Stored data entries
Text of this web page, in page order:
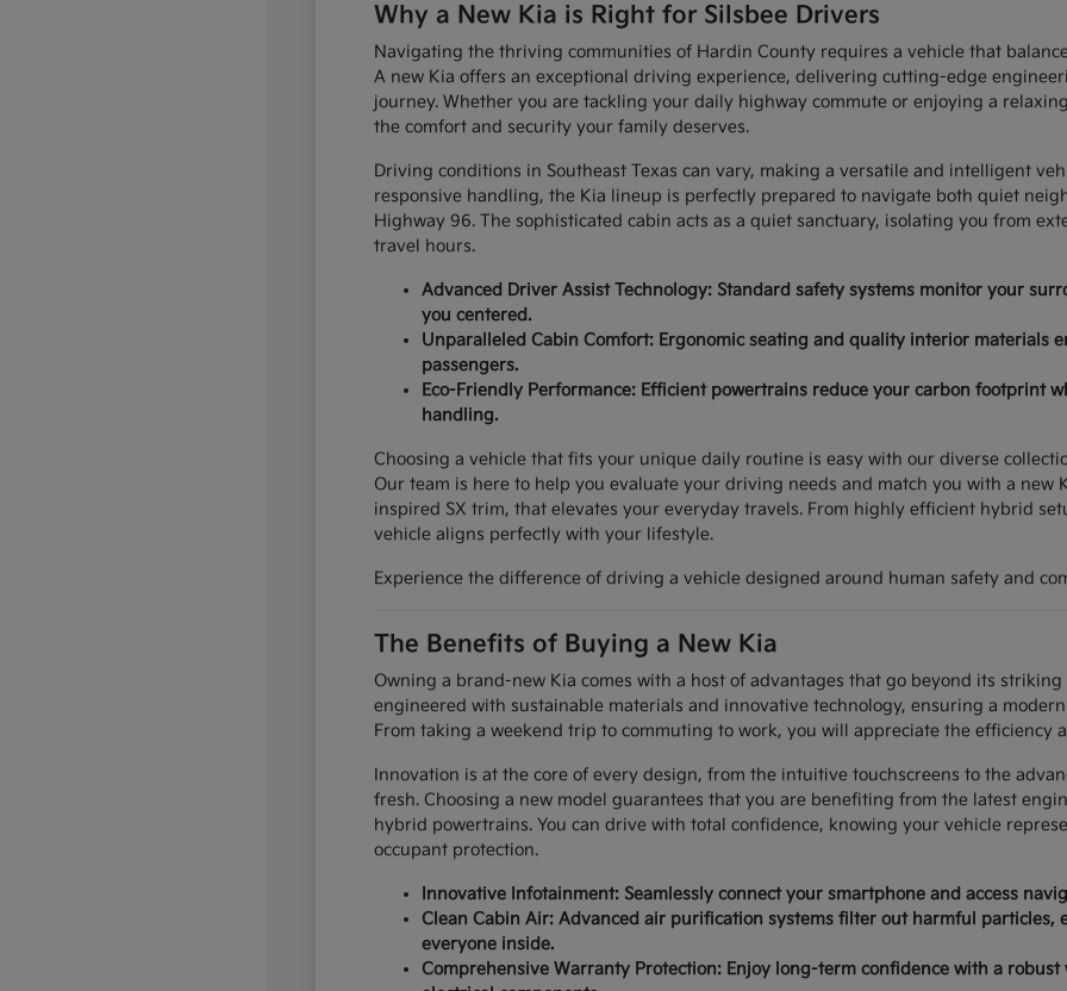
Why a New Kia is Right for Silsbee Drivers
Navigating the thriving communities of Hardin County requires a vehicle that
A new Kia offers an exceptional driving experience, delivering cutting-edge
journey. Whether you are tackling your daily highway commute or enjoying a
the comfort and security your family deserves.
Driving conditions in Southeast Texas can vary, making a versatile and intelligent
responsive handling, the Kia lineup is perfectly prepared to navigate both quiet
Highway 96. The sophisticated cabin acts as a quiet sanctuary, isolating you from
travel hours.
Advanced Driver Assist Technology: Standard safety systems monitor your
you centered.
Unparalleled Cabin Comfort: Ergonomic seating and quality interior materials
passengers.
Eco-Friendly Performance: Efficient powertrains reduce your carbon footprint
handling.
Choosing a vehicle that fits your unique daily routine is easy with our diverse
Our team is here to help you evaluate your driving needs and match you with a
inspired SX trim, that elevates your everyday travels. From highly efficient hybrid
vehicle aligns perfectly with your lifestyle.
Experience the difference of driving a vehicle designed around human safety and
The Benefits of Buying a New Kia
Owning a brand-new Kia comes with a host of advantages that go beyond its
engineered with sustainable materials and innovative technology, ensuring a
From taking a weekend trip to commuting to work, you will appreciate the
Innovation is at the core of every design, from the intuitive touchscreens to the
fresh. Choosing a new model guarantees that you are benefiting from the latest
hybrid powertrains. You can drive with total confidence, knowing your vehicle
occupant protection.
Innovative Infotainment: Seamlessly connect your smartphone and access
Clean Cabin Air: Advanced air purification systems filter out harmful
everyone inside.
Comprehensive Warranty Protection: Enjoy long-term confidence with a

● TASK REQUIREMENTS: The answer must be the lines from the first one in the records through the line containing "the comfort and", copied exactly, with no pictures.

● OUTPUT FOR THIS EXERCISE:
Text of this web page, in page order:
Why a New Kia is Right for Silsbee Drivers
Navigating the thriving communities of Hardin County requires a vehicle that
A new Kia offers an exceptional driving experience, delivering cutting-edge
journey. Whether you are tackling your daily highway commute or enjoying a
the comfort and security your family deserves.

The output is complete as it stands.